I’m getting a little  too old to keep saying Someday, after all. Time to do Now.

…Well, maybe after a month on the new job. But the principle’s the same.

 

Advertisements

From general to specific?

I revised to v2.0 on my portfolio (more notes about that shortly) but found it vaguely unsatisfying by the end. Partly this is a matter of design irritants (incompatible font choices argh), but mostly it’s a feeling that I’m offering something too generic.

 

I’m trying to be something for everyone, because I’m not sure where to find the next UX job. But the net result isn’t flexibility, it’s blandness.

What I want to do is become a UX expert for places that need to serve everyone – government organizations, city and town sites, legal aid sites, etc. The main obstacles there are my lack of experience and their lack of funds. (Plus whether/how they’d implement any changes I suggest.)

So how do I make this the core of my site? How do I make it clear from the start that I want to be a UX researcher for the nonprofit world / the government site? To make it possible to do low-cost UX research with donors, members, constituents, citizens, audience members?

Being just another UX person, even a well-trained one with an academic background and advanced degree, isn’t very memorable. But becoming a UX researcher who focuses on nonprofits? On citizen/constituent experiences? That’s what I wanted to be eventually… so why not start there?

I need to think hard about what steps I’d need to take. People to meet with, resources I’d need to have, how I’d need to present myself.

There’s also the issue of how to make this possible if I end up with a non-UX position elsewhere. If I get a job that pays the bills, then I can devote time to really specializing in the UX I want to do – UX of service, of government, of nonprofits. Of ensuring that a site can aid its users and ease them through a process, especially stressful ones like accessing unemployment or finding help/assistance of some kind.

 

In the meantime, to-do list on the portfolio is:

  • Reorganize each individual UX project page – currently they’re in “infodump” stage
    • Fix links within them, especially those that linked to the old blog
  • Write up my reasoning for each step of the revision
  • Add this info to the Portfolio Site project page
  • Determine two-three more projects I’d like to take on – hypothetical ones, like a usability review of a nonprofit site or gov’t site
  • Decide: does this portfolio need a manifesto?

What is this?

Readers and Texts is an informal blog where I talk about my experiences moving into UX from academia / market research / religious studies.

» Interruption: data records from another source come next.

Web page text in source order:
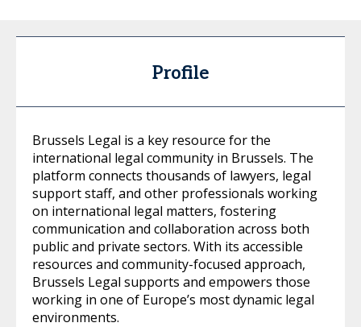
Profile
Brussels Legal is a key resource for the
international legal community in Brussels. The
platform connects thousands of lawyers, legal
support staff, and other professionals working
on international legal matters, fostering
communication and collaboration across both
public and private sectors. With its accessible
resources and community-focused approach,
Brussels Legal supports and empowers those
working in one of Europe’s most dynamic legal
environments.

Originally it existed on my SquareSpace portfolio, but I decided to separate out the informal tone from the more polished portfolio work.

Topics may include:

  • Discussions of my UX projects
  • Accounts of how I designed, revised, tested, etc. a project
  • Thoughts about my process
  • Meta-commentary on how I got here from religious studies – the links between “readers and texts” in the title

If you’d like to know more about my work, visit my portfolio.

If you’d like to read my blog about religion in speculative fiction, visit Prose Gods.

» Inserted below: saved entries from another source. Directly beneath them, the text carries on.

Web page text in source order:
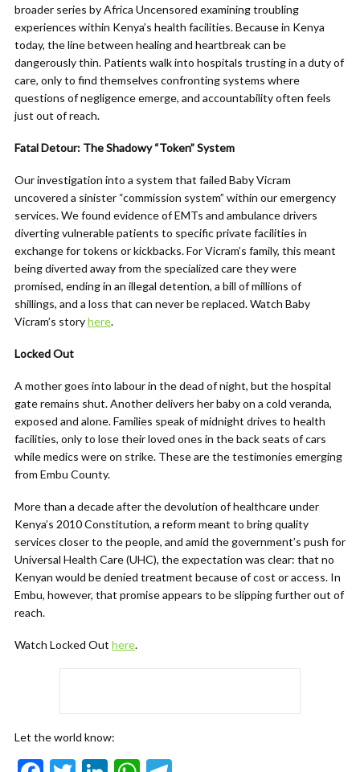
broader series by Africa Uncensored examining troubling
experiences within Kenya’s health facilities. Because in Kenya
today, the line between healing and heartbreak can be
dangerously thin. Patients walk into hospitals trusting in a duty of
care, only to find themselves confronting systems where
questions of negligence emerge, and accountability often feels
just out of reach.
Fatal Detour: The Shadowy “Token” System
Our investigation into a system that failed Baby Vicram
uncovered a sinister “commission system” within our emergency
services. We found evidence of EMTs and ambulance drivers
diverting vulnerable patients to specific private facilities in
exchange for tokens or kickbacks. For Vicram’s family, this meant
being diverted away from the specialized care they were
promised, ending in an illegal detention, a bill of millions of
shillings, and a loss that can never be replaced. Watch Baby
Vicram’s storyhere.
Locked Out
A mother goes into labour in the dead of night, but the hospital
gate remains shut. Another delivers her baby on a cold veranda,
exposed and alone. Families speak of midnight drives to health
facilities, only to lose their loved ones in the back seats of cars
while medics were on strike. These are the testimonies emerging
from Embu County.
More than a decade after the devolution of healthcare under
Kenya’s 2010 Constitution, a reform meant to bring quality
services closer to the people, and amid the government’s push for
Universal Health Care (UHC), the expectation was clear: that no
Kenyan would be denied treatment because of cost or access. In
Embu, however, that promise appears to be slipping further out of
reach.
Watch Locked Out here.
Let the world know:

If you’d like to contact me, here’s my resume and a contact form.

Designing intentionally, not accidentally (Portfolio vs. Future Self app)

When I started this portfolio site, I ended up doing a lot of “design by default” – adding things because I knew they needed to be included, but without intention and care about where they would go and why. To use Jesse James Garrett’s term, I was designing on the skeleton level only, without paying much attention to the lower levels except as unstated assumptions.

I knew the site needed to help me get a job, I knew it needed to have my resume, show my experience, and be reasonably visually pleasing. But I didn’t do much to consider the scope of the project, and I didn’t articulate my structure except in the Wall-of-Post-its.  So a fair amount of the work ended up being done by default, and questions like “where does the blog go?” and “which template is best” were answered by “just put something up there and fix it in testing.”

On one hand, this did fix my own hang-ups, which include inertia and terror of the blank page. Having something to revise is better than having nothing.

But it’s very easy to stick with a flawed project because it’s *something*, especially if the flaws run deep. (For example, my continuing puzzlement over the best template.)

So for Future Self, I decided to back up and start from the beginning. Using Garrett’s five levels of design (via Bill Hartman’s lectures during the Bentley UX bootcamp), I wanted to be articulate about each stage. This is especially important because this isn’t just my project – I’m collaborating with my partner on this, and thus we need to be really clear with each other about expectations and ideas.

More in the next post, including drafts of Strategy, Scope, and user scenarios.

Revision list from moving v1.2 to 2.0

After reviewing the notes, I compiled a list of “critical” and “easy” fixes, as well as several “desirable” fixes that would require more thought.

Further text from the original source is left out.